Hence these works, though they fall far short of the exaltation, intensity, and rugged grandeur of many third-manner compositions, are more perfectly balanced. They are also entirely free from certain perverse--one may almost say misanthropic--elements which are a stumbling-block in much of Beethoven's music. Such is the felicity of the invention that each new thematic element strikes the ear like a sort of revelation. Nowhere is there an overlong development or anything that bewilders or alienates. The Andante quasi Allegretto of the Quartet reveals the composer in an extremely rare mood. The delicate romance of it recalls the slow movement of the Schumann Quintet, however much more profound Beethoven may be. The harmony is full of dreamlike beauty, and here and there accents of extraordinarily eloquent appeal give that impression (so frequent with Wagner) of music trembling on the verge of articulate speech. A case in point is the recurring G flat in the viola part in bars 8, 9, and 10 after the second repeat. The pizzicato ba.s.s is another feature that irresistibly arrests attention. The unparalleled delights of this enchanting work were brought home to the audience by a performance which was not only masterly but was stamped by peculiar felicity. Everything in the marvellous Allegretto was thrown into a kind of delicate relief, and the fugal finale was given with the utmost animation and perfection of detail.
[Sidenote: =Bach
Concerto in D Minor.=
_January 15, 1903._]
The a.s.sociation of Lady Halle and Dr. Brodsky in Bach's Concerto for two violins yesterday brought together by far the largest audience ever yet seen at these concerts. The D minor, with two solo parts, is doubtless the finest on the whole of Bach's violin Concertos. The Largo, cast in a mould that the composer used more than once, obviously takes the first place among movements of the kind, in virtue of stately magnificence paired with a certain royal mildness and amiability of expression. Other examples may be deeper or more poignant in feeling, but none other is so richly and perfectly organised in structure or so sweetly benign in expression. The two solo instruments are treated by the composer on a footing of absolute equality, and the manner in which his intentions were yesterday realised by the two masterly performers was above praise.
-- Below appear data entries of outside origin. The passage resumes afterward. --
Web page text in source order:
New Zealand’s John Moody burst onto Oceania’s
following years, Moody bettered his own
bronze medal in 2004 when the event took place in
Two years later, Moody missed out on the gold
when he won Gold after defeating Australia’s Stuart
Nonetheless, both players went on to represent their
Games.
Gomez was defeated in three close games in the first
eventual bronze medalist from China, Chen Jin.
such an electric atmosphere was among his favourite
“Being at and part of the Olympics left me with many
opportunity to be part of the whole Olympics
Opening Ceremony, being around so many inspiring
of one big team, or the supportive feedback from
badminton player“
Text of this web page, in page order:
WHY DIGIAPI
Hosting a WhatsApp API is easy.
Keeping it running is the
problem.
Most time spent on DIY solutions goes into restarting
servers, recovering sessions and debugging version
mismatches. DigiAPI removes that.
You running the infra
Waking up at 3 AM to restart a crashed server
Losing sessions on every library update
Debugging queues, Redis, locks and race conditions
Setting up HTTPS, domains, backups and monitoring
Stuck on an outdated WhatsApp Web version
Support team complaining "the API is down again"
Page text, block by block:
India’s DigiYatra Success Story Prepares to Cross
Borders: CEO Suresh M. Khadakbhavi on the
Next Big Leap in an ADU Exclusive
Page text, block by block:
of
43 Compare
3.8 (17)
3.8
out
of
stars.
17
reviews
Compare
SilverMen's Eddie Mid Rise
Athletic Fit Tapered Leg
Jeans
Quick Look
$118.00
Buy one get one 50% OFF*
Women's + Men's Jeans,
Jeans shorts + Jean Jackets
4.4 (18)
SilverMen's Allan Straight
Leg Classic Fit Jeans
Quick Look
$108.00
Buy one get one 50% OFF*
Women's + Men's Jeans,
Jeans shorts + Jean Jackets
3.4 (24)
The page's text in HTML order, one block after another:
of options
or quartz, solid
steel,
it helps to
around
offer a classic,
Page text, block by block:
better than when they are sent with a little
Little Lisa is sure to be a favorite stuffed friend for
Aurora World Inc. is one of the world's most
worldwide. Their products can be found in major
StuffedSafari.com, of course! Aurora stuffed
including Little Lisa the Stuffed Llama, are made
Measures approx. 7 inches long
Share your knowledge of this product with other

Why (one is likely to ask on hearing such a performance) did a composer, who could make a couple of instruments sing so sweetly and graciously and in a manner so perfectly adapted to their proper genius, very frequently force the singing voice to follow a crabbed line, instrumental rather than vocal in character? In the more vivacious movements preceding and following the Largo nothing could have been finer than the delicate interplay of the two well-matched solo parts, and the whole composition lost little or nothing by the rendering of the accompaniment on a pianoforte instead of the small orchestra for which it was originally scored. As pianoforte accompanist Miss Olga Neruda showed unfailing discretion, and so contributed not a little to the exquisite impression produced by the whole work.